Dr Alfred Dawes | Looking below the surface of crime and sugar
A generation ago, the Jamaican healthcare system struggled with and defeated the scourge of infectious diseases.
With one of the most efficient vaccination and public-health programmes the world has ever seen, this tiny nation eradicated polio, malaria, and other infectious diseases that, to this day, affect developed countries.
But now, Jamaica faces new challenges. With an ageing population and the rise in violent crime, we now have to contend with intentional injuries and chronic non-communicable diseases (CNCDs) such as diabetes and hypertension as the greatest burdens on the healthcare system.
Only this time around, there is no Rockefeller Foundation to fund public-health campaigns. We are left to solve our problems ourselves, as no country has the formula as to how to solve the CNCDs problem, and violent crime is a symptom of a sick society.
Unfortunately, the response to both issues leaves much to be desired.
TO FIX HEALTH, WE MUST FIX CRIME
Crime costs the country billions of dollars annually in lost productivity, deterred investments, as well as in the treatment of the victims of violent crime and those denied treatment because of the prioritising of these victims.
The solution of the crime problem is the business of anyone concerned about the state of healthcare. If we don't, and we continue along this path, then all our gains will be wiped out and the healthcare system will never develop. All the talk of medical tourism will be moot. Waiting-time initiatives will fail, and surgery waiting lists will stretch into the next decade.
Unless the decline in values and morals is addressed, we will never see the end of the attacks on medical personnel and the low morale they carry with them to work daily. To fix health, we must fix crime.
As with every reaction, the go-to plan for crime is a surge in operational activity of the Jamaica Constabulary Force. Not a focus on intelligence to find out who is sending the guns and who is receiving them, but to issue a press release as soon as the guns are found with not one arrest made.
We are used to hearing of curfews, searches and raids, and now the removal of tints from taxis, but nothing about strengthening the judicial system so those caught have a better chance of being tried expeditiously and brought to justice.
We continue to debate the successes of the Independent Commission of Investigations, while police officers are afraid to tackle criminals, lest they be caught up in a five-year investigation with no chance of promotion, and out-of-pocket legal fees until a decision is made on their fate. We simply cannot focus our energies on the roots of the issues but are content with approaches to the symptoms.
AS IT IS WITH CRIME, SO IT IS WITH CNCDS
The root of the chronic non-communicable diseases epidemic is obesity. Diseases such as diabetes, hypertension, and their endpoints of heart attacks, kidney failure, and strokes are linked to obesity. To solve these problems we must solve the obesity crisis.
If you asked me why someone is wealthy and I told you he earns more money than he spends, you would probably label me an idiot. So why is it that when you are told that people are overweight and obese because they consume more calories than they burn, you don't question it further?
That armchair logic at first makes sense. But if this is so, then all you have to do is to cut back on calories and walk a little more and reverse the caloric balance and the pounds will magically disappear.
For those who are struggling to lose weight, sometimes eating less than skinny persons, they know this logic is clearly false. Yet, we still tell obese persons to eat less and exercise more and they will lose weight.

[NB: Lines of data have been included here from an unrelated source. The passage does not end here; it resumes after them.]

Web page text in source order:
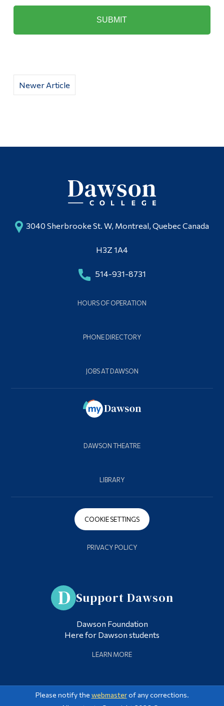
Newer Article
3040 Sherbrooke St. W, Montreal, Quebec Canada
H3Z 1A4
514-931-8731
HOURS OF OPERATION
PHONE DIRECTORY
JOBS AT DAWSON
DAWSON THEATRE
LIBRARY
COOKIE SETTINGS
PRIVACY POLICY
Support Dawson
Dawson Foundation
Here for Dawson students
LEARN MORE
Please notify the webmasterof any corrections.

We have not looked at why persons are not getting in more physical activity and where they're getting their calories from. That is why we have an obesity epidemic.
SAME UNSCIENTIFIC ARMCHAIR LOGIC
The leaders of the Caribbean recently held high-level talks on combating obesity and lifestyle diseases. Unfortunately, all that came out of the meeting was the same unscientific armchair logic that called for taxes on sugary drinks. Where is the evidence that sugary drinks are the cause of the obesity epidemic? And if they are, where was it ever demonstrated that a tax on sugary drinks will cut consumption and lead to a reversal of the epidemic?

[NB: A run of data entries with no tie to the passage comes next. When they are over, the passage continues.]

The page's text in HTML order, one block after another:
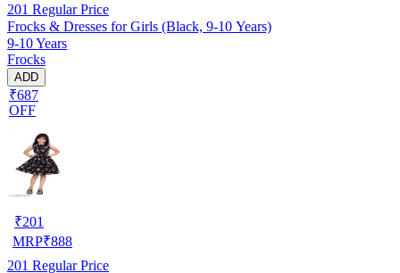
201 Regular Price
Frocks & Dresses for Girls (Black, 9-10 Years)
9-10 Years
Frocks
ADD
₹687
OFF
₹201
MRP₹888
201 Regular Price
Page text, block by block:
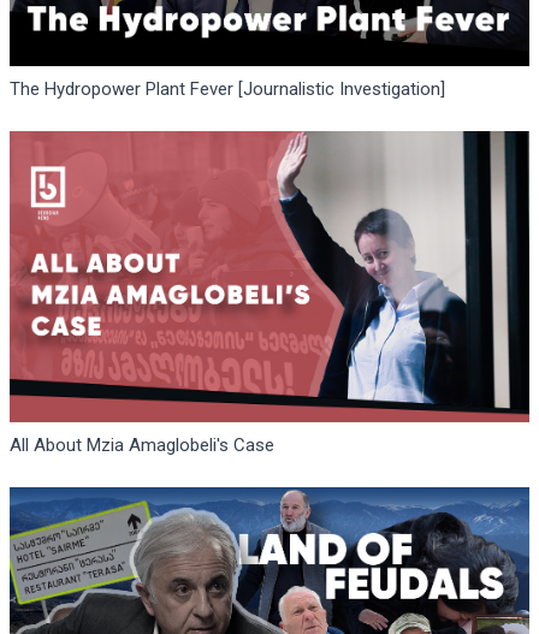
The Hydropower Plant Fever [Journalistic Investigation]
All About Mzia Amaglobeli's Case

Instead of probing deeply why persons end up with caloric imbalance and consume more than they burn, thus getting to a point where reversing their habits alone cannot help, the commitments coming out of the meetings reinforced the thinking that fat equals more calories in than calories burnt.

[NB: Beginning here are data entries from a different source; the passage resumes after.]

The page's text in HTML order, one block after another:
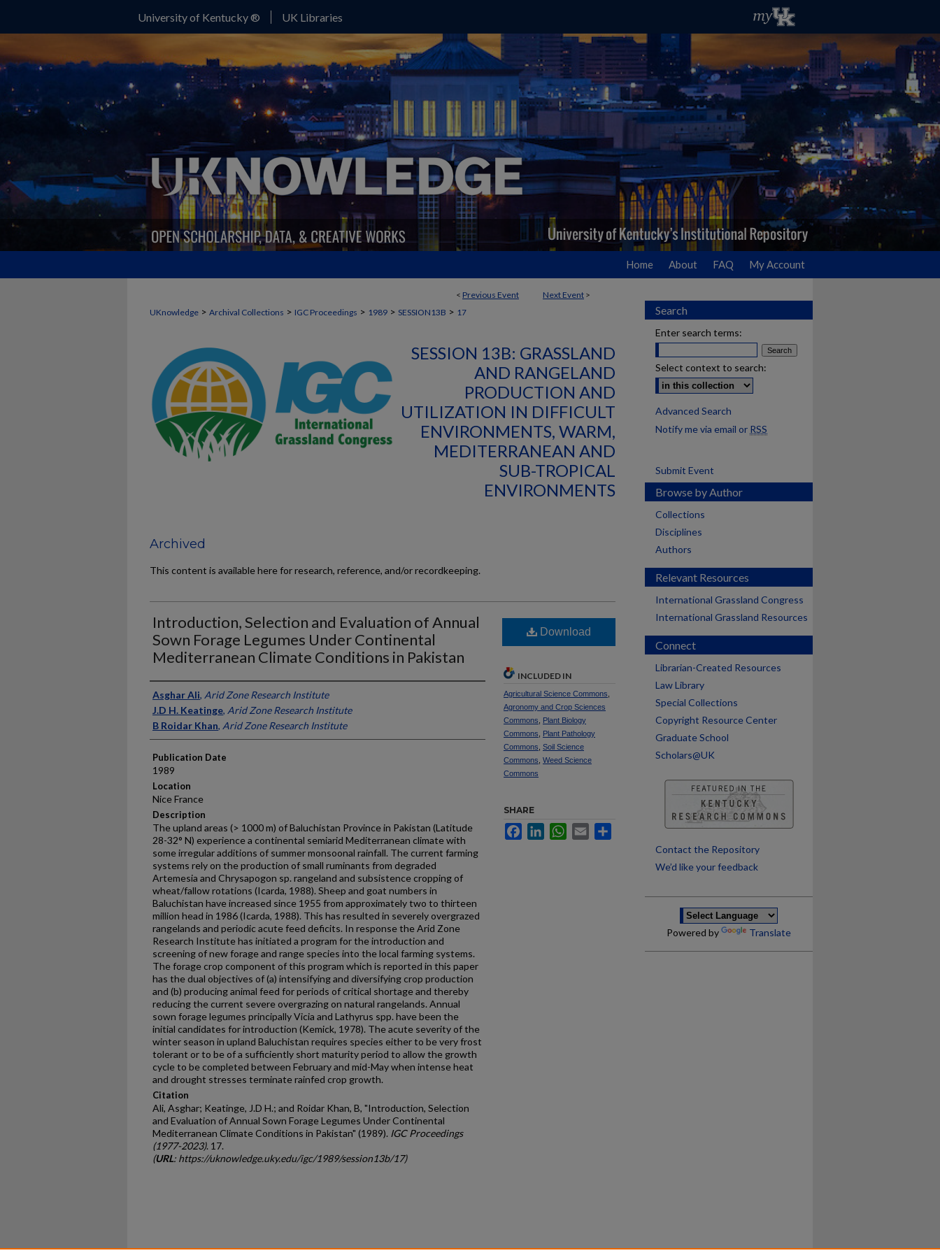
University of Kentucky ® UK Libraries
Home About FAQ My Account
< Previous Event Next Event >
UKnowledge > Archival Collections > IGC Proceedings > 1989 > SESSION13B > 17
SESSION 13B: GRASSLAND
AND RANGELAND
PRODUCTION AND
UTILIZATION IN DIFFICULT
ENVIRONMENTS, WARM,
MEDITERRANEAN AND
SUB-TROPICAL
ENVIRONMENTS
Archived
This content is available here for research, reference, and/or recordkeeping.
Introduction, Selection and Evaluation of Annual
Sown Forage Legumes Under Continental
Mediterranean Climate Conditions in Pakistan
Presenter Information
Asghar Ali, Arid Zone Research Institute
J.D H. Keatinge, Arid Zone Research Institute
B Roidar Khan, Arid Zone Research Institute
Publication Date
1989
Location
Nice France
Description
The upland areas (> 1000 m) of Baluchistan Province in Pakistan (Latitude
28-32° N) experience a continental semi­arid Mediterranean climate with
some irregular additions of summer monsoonal rainfall. The current farming
systems rely on the production of small ruminants from degraded
Artemesia and Chrysapogon sp. rangeland and subsistence cropping of
wheat/fallow rotations (Icarda, 1988). Sheep and goat numbers in
Baluchistan have increased since 1955 from approximately two to thirteen
million head in 1986 (Icarda, 1988). This has resulted in severely overgrazed
rangelands and periodic acute feed deficits. In response the Arid Zone
Research Institute has initiated a program for the introduction and
screening of new forage and range species into the local farming systems.
The forage crop component of this program which is reported in this paper
has the dual objectives of (a) intensifying and diversi­fying crop production
and (b) producing animal feed for periods of critical shortage and thereby
reducing the current severe overgrazing on natural rangelands. Annual
sown forage legumes principally Vicia and Lathyrus spp. have been the
initial candidates for introduction (Kemick, 1978). The acute severity of the
winter season in upland Baluchistan requires species either to be very frost
tolerant or to be of a sufficiently short maturity period to allow the growth
cycle to be completed between February and mid-May when intense heat
and drought stresses terminate rainfed crop growth.
Citation
Ali, Asghar; Keatinge, J.D H.; and Roidar Khan, B, "Introduction, Selection
and Evaluation of Annual Sown Forage Legumes Under Continental
Mediterranean Climate Conditions in Pakistan" (1989). IGC Proceedings
(1977-2023). 17.
(URL: https://uknowledge.uky.edu/igc/1989/session13b/17)
Download
INCLUDED IN
Agricultural Science Commons
Agronomy and Crop Sciences
Commons
Plant Biology
Commons
Plant Pathology
Commons Soil Science
Commons Weed Science
Commons
SHARE
FacebookLinkedInWhatsApp
Email
Search
Enter search terms:
Select context to search:
Advanced Search
Notify me via email or RSS
Submit Event
Browse by Author
Collections
Disciplines
Authors
Relevant Resources
International Grassland Congress
International Grassland Resources
Connect
Librarian-Created Resources
Law Library
Special Collections
Copyright Resource Center
Graduate School
Scholars@UK
Contact the Repository
We’d like your feedback
Powered by Translate

Why do persons eat more than they burn? How do they eat more than they burn? What are the sources of these excess calories?
Many of my patients ate no junk food or drank sodas, but they reached a point where they need surgery for weight loss. Approximately 18 per cent of Jamaicans live below the poverty line. Yet there are the poor who suffer from obesity. Did they get that way by eating out too much, or is it our traditional high-carbohydrate diet?
Until we start to look at these issues below the surface and ask the right questions, we will never solve the problems of crime and chronic diseases.
A paradigm shift is needed in how we, as a nation, address the threats to our society. If we don't, then the downward spiral will not only affect health and security, but will bring this country to her knees.